What is needed is an exact retyping of each entry, pictures excluded.

-- -- --

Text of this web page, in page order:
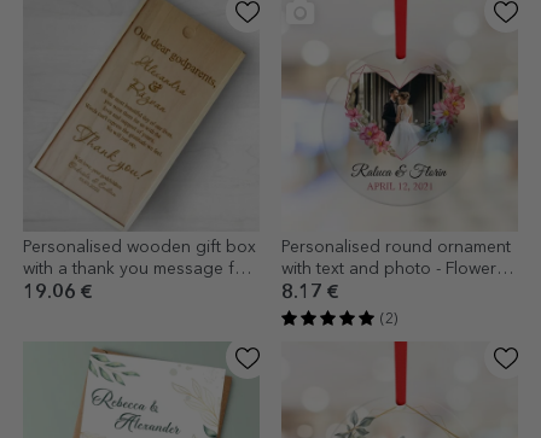
Personalised wooden gift box
with a thank you message for
godparents
19.06 €
Personalised round ornament
with text and photo - Flower
frame
8.17 €
(2)
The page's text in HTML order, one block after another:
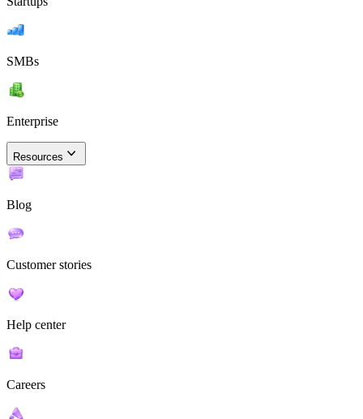
SMBs
Enterprise
Resources
Blog
Customer stories
Help center
Careers
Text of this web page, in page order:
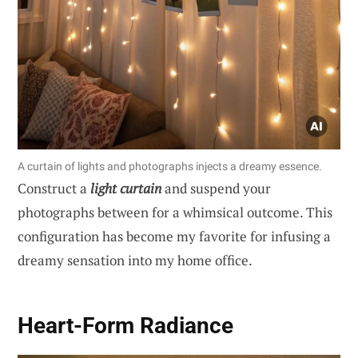
A curtain of lights and photographs injects a dreamy essence.
Construct a light curtainand suspend your
photographs between for a whimsical outcome. This
configuration has become my favorite for infusing a
dreamy sensation into my home office.
Heart-Form Radiance
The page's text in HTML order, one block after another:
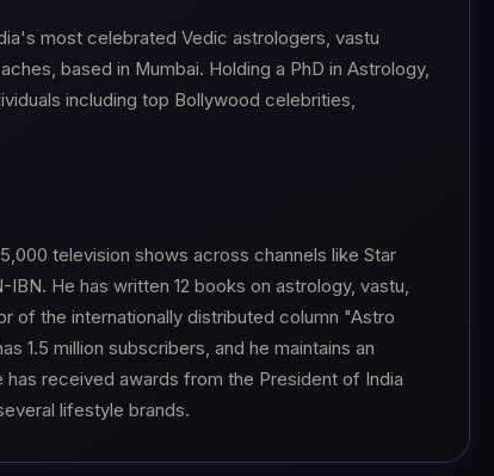
most celebrated Vedic astrologers, vastu
based in Mumbai. Holding a PhD in Astrology,
including top Bollywood celebrities,
television shows across channels like Star
IBN. He has written 12 books on astrology, vastu,
of the internationally distributed column "Astro
1.5 million subscribers, and he maintains an
received awards from the President of India
lifestyle brands.
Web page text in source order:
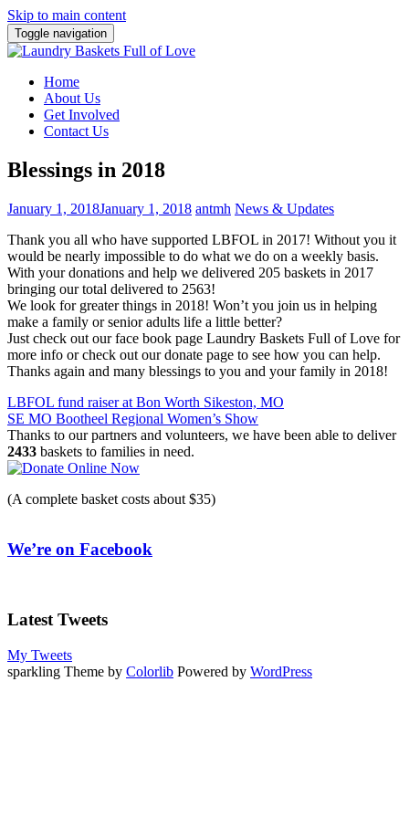
Skip to main content
Toggle navigation
Home
About Us
Get Involved
Contact Us
Blessings in 2018
January 1, 2018January 1, 2018 antmh News & Updates
Thank you all who have supported LBFOL in 2017! Without you it
would be nearly impossible to do what we do on a weekly basis.
With your donations and help we delivered 205 baskets in 2017
bringing our total delivered to 2563!
We look for greater things in 2018! Won’t you join us in helping
make a family or senior adults life a little better?
Just check out our face book page Laundry Baskets Full of Love for
more info or check out our donate page to see how you can help.
Thanks again and many blessings to you and your family in 2018!
Post
navigation
LBFOL fund raiser at Bon Worth Sikeston, MO
SE MO Bootheel Regional Women’s Show
Thanks to our partners and volunteers, we have been able to deliver
2433 baskets to families in need.
(A complete basket costs about $35)
We’re on Facebook
Latest Tweets
My Tweets
sparkling Theme by Colorlib Powered by WordPress
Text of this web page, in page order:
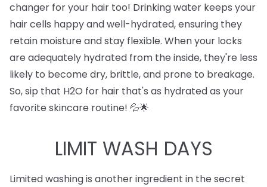
changer for your hair too! Drinking water keeps your
hair cells happy and well-hydrated, ensuring they
retain moisture and stay flexible. When your locks
are adequately hydrated from the inside, they're less
likely to become dry, brittle, and prone to breakage.
So, sip that H2O for hair that's as hydrated as your
favorite skincare routine! 💦🌟
LIMIT WASH DAYS
Limited washing is another ingredient in the secret
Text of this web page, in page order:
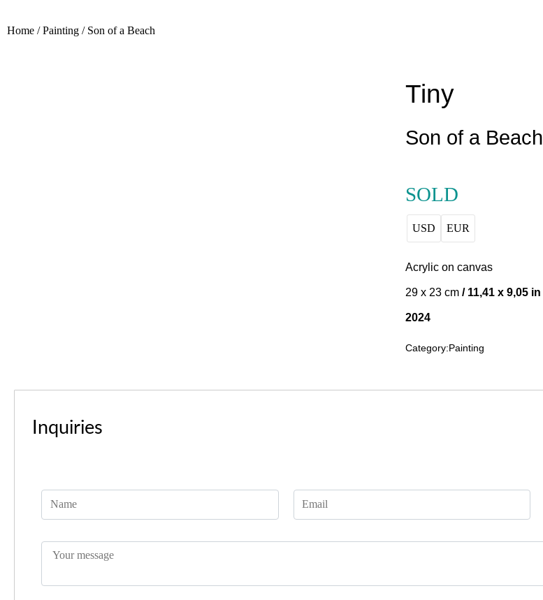
Home /Painting / Son of a Beach
Tiny
Son of a Beach
SOLD
USD EUR
Acrylic on canvas
29 x 23 cm / 11,41 x 9,05 in
2024
Category:Painting
Inquiries
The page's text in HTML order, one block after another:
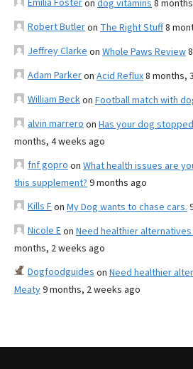
on dog vitamins 8
Robert Butleron The Right Stuff8
Jeffrey Clarke on Whole Paws Review
Adam Parkeron Acid Reflux8 months,
William Beckon Football match with
alvin marrero on Has your dog
months, 4 weeks ago
fnf gopro on What health issues are
this supplement? 9 months ago
Kills Fon My Dog wants to chase cars.
Nicole Eon Need healthier
months, 2 weeks ago
Dogfoodguides on Need healthier
Meaty9 months, 2 weeks ago
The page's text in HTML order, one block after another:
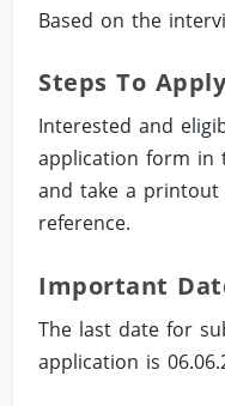
Based on the
Steps To
Interested and
application form in
and take a
reference.
Important
The last date for
application is
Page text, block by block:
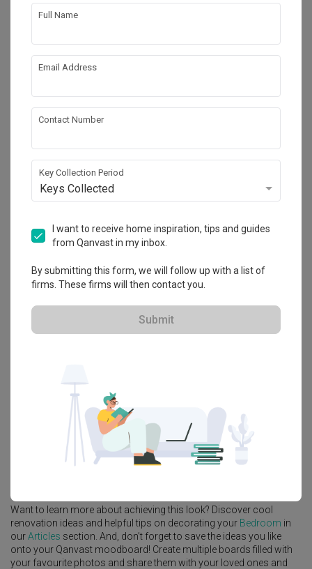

-- -- --

**The answer**
Text of this web page, in page order:
Personalised wooden gift box
with a thank you message for
godparents
19.06 €
Personalised round ornament
with text and photo - Flower
frame
8.17 €
(2)
The page's text in HTML order, one block after another:
SMBs
Enterprise
Resources
Blog
Customer stories
Help center
Careers
Text of this web page, in page order:
A curtain of lights and photographs injects a dreamy essence.
Construct a light curtainand suspend your
photographs between for a whimsical outcome. This
configuration has become my favorite for infusing a
dreamy sensation into my home office.
Heart-Form Radiance
The page's text in HTML order, one block after another:
most celebrated Vedic astrologers, vastu
based in Mumbai. Holding a PhD in Astrology,
including top Bollywood celebrities,
television shows across channels like Star
IBN. He has written 12 books on astrology, vastu,
of the internationally distributed column "Astro
1.5 million subscribers, and he maintains an
received awards from the President of India
lifestyle brands.
Web page text in source order:
Skip to main content
Toggle navigation
Home
About Us
Get Involved
Contact Us
Blessings in 2018
January 1, 2018January 1, 2018 antmh News & Updates
Thank you all who have supported LBFOL in 2017! Without you it
would be nearly impossible to do what we do on a weekly basis.
With your donations and help we delivered 205 baskets in 2017
bringing our total delivered to 2563!
We look for greater things in 2018! Won’t you join us in helping
make a family or senior adults life a little better?
Just check out our face book page Laundry Baskets Full of Love for
more info or check out our donate page to see how you can help.
Thanks again and many blessings to you and your family in 2018!
Post
navigation
LBFOL fund raiser at Bon Worth Sikeston, MO
SE MO Bootheel Regional Women’s Show
Thanks to our partners and volunteers, we have been able to deliver
2433 baskets to families in need.
(A complete basket costs about $35)
We’re on Facebook
Latest Tweets
My Tweets
sparkling Theme by Colorlib Powered by WordPress
Text of this web page, in page order:
changer for your hair too! Drinking water keeps your
hair cells happy and well-hydrated, ensuring they
retain moisture and stay flexible. When your locks
are adequately hydrated from the inside, they're less
likely to become dry, brittle, and prone to breakage.
So, sip that H2O for hair that's as hydrated as your
favorite skincare routine! 💦🌟
LIMIT WASH DAYS
Limited washing is another ingredient in the secret
Text of this web page, in page order:
Home /Painting / Son of a Beach
Tiny
Son of a Beach
SOLD
USD EUR
Acrylic on canvas
29 x 23 cm / 11,41 x 9,05 in
2024
Category:Painting
Inquiries
The page's text in HTML order, one block after another:
on dog vitamins 8
Robert Butleron The Right Stuff8
Jeffrey Clarke on Whole Paws Review
Adam Parkeron Acid Reflux8 months,
William Beckon Football match with
alvin marrero on Has your dog
months, 4 weeks ago
fnf gopro on What health issues are
this supplement? 9 months ago
Kills Fon My Dog wants to chase cars.
Nicole Eon Need healthier
months, 2 weeks ago
Dogfoodguides on Need healthier
Meaty9 months, 2 weeks ago
The page's text in HTML order, one block after another:
Based on the
Steps To
Interested and
application form in
and take a
reference.
Important
The last date for
application is
Page text, block by block:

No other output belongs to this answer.